沢が交代するまでのなでしこは、初戦のカナダ戦よりはずいぶんと良くなっていたものの、ベストに比べればまだまだ、といった出来だった。それだけに、後半の途中で沢をベンチに下げるのは佐々木監督にとっても勇気のいる決断だったはずだが、代わりに入った田中は、試合の質を落とすどころか、日本の勢いに拍車をかけてみせた。沢にもできなかったことを、この日の田中はやってのけたのである。
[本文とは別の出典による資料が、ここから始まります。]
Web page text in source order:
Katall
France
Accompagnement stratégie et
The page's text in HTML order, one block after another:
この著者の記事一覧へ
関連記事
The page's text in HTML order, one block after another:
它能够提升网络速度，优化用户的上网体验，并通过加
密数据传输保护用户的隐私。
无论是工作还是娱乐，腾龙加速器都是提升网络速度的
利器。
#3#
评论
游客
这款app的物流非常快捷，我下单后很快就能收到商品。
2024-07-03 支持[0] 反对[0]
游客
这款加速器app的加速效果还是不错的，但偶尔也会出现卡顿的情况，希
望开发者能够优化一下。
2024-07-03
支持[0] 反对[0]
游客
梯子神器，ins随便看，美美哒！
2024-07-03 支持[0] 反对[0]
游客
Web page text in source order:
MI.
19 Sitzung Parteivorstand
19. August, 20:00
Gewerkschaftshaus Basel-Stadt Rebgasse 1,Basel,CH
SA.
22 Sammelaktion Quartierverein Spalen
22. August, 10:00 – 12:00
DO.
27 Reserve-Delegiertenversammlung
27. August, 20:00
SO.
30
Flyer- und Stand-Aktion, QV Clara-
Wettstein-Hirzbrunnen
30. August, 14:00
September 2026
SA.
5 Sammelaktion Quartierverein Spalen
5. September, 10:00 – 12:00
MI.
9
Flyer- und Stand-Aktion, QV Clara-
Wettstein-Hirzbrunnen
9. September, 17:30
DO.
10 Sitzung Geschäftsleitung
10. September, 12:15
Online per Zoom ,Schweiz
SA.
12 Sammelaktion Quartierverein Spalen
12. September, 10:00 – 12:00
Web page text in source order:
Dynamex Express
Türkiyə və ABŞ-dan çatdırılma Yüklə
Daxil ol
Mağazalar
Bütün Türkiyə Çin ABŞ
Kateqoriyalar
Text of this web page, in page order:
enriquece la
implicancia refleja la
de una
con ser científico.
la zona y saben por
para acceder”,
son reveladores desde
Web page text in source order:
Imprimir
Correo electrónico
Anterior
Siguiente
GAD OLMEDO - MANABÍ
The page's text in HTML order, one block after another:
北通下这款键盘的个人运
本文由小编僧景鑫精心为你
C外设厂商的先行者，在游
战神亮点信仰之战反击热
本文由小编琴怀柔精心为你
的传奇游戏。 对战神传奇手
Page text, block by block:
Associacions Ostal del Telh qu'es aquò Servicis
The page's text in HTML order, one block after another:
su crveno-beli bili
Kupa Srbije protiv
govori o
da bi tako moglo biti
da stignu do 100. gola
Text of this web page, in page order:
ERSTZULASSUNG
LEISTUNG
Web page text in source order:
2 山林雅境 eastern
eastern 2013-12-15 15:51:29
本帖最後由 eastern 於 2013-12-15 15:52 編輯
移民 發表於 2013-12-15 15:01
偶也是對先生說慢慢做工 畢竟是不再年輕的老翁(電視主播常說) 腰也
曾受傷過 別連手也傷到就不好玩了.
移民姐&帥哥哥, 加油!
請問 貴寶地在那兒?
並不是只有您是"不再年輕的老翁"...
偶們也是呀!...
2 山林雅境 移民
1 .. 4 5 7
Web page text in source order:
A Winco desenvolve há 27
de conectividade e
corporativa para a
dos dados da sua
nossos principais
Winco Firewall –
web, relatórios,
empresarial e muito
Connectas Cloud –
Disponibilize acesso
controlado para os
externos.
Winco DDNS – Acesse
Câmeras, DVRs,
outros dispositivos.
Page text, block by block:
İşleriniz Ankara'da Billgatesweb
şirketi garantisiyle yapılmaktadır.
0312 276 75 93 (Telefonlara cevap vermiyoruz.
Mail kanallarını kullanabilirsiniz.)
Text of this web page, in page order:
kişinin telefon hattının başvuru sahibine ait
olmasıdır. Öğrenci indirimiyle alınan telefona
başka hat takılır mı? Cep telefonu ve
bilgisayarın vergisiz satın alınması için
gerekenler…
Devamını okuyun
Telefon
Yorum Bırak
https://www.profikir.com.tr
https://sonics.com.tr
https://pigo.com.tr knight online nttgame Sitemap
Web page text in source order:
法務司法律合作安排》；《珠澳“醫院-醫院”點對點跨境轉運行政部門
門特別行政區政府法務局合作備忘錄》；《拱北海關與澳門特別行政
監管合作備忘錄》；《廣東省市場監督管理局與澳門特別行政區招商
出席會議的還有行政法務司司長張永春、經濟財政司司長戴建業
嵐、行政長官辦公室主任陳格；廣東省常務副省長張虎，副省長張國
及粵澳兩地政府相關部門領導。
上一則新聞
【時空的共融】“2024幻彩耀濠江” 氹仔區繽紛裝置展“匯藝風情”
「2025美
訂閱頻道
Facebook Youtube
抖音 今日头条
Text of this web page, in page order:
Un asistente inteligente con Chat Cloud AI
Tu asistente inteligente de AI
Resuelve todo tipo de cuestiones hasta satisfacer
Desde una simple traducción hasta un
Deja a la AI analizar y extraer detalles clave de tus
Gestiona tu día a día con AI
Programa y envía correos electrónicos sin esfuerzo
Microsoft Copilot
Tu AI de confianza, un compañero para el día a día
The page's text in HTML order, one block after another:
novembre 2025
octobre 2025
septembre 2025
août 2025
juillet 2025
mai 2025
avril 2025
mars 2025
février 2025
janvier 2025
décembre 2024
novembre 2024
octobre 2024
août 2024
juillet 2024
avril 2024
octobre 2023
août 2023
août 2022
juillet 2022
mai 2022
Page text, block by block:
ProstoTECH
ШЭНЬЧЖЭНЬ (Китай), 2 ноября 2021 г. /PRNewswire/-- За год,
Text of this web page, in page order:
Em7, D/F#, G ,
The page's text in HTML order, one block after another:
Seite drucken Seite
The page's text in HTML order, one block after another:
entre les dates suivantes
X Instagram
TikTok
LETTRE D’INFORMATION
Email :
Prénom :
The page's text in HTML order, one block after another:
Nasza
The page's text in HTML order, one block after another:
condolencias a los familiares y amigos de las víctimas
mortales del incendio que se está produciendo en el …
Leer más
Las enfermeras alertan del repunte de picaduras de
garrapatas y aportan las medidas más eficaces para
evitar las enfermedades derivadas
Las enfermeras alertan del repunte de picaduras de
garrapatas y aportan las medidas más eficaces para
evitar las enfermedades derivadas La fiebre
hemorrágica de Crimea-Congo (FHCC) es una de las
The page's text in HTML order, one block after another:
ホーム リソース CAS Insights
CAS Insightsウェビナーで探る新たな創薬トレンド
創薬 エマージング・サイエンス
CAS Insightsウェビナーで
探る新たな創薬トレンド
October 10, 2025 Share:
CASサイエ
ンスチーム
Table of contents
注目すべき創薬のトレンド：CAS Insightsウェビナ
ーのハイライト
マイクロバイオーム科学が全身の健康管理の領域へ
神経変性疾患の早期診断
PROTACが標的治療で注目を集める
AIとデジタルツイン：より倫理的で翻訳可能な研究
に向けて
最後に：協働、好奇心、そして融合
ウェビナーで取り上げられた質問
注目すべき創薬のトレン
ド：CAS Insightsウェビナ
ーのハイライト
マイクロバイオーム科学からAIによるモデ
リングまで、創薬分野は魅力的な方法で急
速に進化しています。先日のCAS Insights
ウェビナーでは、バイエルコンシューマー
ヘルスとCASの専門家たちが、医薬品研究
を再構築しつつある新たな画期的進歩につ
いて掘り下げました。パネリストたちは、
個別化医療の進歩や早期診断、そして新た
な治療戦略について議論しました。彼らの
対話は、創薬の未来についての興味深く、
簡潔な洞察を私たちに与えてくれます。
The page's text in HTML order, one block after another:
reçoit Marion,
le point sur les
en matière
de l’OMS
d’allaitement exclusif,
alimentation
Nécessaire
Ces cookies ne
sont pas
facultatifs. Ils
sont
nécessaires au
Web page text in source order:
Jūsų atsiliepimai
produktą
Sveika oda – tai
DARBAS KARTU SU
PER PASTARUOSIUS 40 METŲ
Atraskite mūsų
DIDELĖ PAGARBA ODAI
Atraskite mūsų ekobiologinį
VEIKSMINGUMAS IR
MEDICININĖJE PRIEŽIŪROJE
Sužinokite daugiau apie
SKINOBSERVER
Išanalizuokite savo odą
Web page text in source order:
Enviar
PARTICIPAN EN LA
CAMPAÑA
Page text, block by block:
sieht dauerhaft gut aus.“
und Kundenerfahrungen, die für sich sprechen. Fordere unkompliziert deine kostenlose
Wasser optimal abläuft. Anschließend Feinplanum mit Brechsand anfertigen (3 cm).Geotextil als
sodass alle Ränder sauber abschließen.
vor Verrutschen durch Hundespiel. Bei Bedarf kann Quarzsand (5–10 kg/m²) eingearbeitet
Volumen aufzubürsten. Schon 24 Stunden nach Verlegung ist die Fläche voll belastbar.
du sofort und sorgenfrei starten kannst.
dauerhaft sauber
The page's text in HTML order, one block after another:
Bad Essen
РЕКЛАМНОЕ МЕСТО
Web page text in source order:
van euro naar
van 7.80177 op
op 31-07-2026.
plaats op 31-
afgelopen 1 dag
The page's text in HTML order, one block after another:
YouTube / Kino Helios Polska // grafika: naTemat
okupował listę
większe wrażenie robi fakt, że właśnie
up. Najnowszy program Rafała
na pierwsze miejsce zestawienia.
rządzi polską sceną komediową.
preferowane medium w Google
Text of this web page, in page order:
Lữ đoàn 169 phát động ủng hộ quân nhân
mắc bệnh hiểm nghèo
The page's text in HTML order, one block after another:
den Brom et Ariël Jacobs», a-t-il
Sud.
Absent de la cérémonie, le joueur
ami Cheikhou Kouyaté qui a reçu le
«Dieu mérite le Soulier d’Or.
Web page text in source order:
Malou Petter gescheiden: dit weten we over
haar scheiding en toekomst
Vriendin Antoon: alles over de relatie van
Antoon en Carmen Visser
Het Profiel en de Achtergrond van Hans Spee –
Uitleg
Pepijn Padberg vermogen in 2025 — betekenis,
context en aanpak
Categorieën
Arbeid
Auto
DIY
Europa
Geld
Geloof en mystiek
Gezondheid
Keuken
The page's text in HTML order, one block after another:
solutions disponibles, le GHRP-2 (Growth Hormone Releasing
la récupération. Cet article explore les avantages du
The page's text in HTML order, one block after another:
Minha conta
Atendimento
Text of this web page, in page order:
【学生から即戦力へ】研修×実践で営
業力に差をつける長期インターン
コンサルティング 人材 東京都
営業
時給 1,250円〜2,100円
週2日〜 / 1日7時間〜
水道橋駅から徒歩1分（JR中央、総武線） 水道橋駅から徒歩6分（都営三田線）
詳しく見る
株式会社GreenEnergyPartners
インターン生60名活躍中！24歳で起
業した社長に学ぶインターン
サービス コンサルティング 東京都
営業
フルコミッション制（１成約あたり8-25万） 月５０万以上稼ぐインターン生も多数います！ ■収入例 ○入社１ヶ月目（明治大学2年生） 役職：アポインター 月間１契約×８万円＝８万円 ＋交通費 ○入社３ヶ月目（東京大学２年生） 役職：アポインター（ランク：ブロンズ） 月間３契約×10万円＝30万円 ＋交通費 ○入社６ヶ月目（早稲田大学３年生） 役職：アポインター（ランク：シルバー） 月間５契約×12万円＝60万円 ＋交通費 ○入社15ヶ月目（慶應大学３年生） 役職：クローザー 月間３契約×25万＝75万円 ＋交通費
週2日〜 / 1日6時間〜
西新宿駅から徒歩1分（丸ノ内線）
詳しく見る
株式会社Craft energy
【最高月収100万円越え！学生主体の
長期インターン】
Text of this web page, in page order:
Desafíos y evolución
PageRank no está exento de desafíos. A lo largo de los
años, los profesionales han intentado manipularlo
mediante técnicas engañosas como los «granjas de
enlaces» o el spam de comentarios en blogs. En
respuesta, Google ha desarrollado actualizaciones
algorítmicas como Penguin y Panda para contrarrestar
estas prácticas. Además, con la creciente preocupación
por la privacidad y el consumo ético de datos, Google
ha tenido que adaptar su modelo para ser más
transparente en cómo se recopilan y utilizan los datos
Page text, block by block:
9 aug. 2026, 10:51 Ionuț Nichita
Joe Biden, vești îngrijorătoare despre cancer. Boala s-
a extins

もちろん、今後もなでしこにとって沢が重要な存在であり続けることは間違いない。それでも、沢がいなくなったらおしまいといった感さえあったほんの数週間前のチームは、この日、新しい階段を一段上った。
沢がいなくても、やれる――。
この引き分けで日本の勝ち点は4。決勝トーナメント進出はほぼ決まったといっていい。だが、準々決勝で当たるのがどこのチームになるにせよ、重要になってくるのは1次リーグ最終戦の南アフリカ戦ではないか。
この試合で、アタッカーが点を取れるかどうか。
カナダ戦の得点者は川澄と宮間だった。この試合はスコアレスだった。つまり、前線で素晴らしく迫力のあるプレーをしている大儀見には、まだゴールがない。逆にいえば、南アフリカ戦で彼女にゴールが生まれれば、日本の勢いはさらに加速することが考えられる。単に勝つだけでなく、誰が点をとって勝つか。それが次の試合でのカギとなる。(スポーツライター)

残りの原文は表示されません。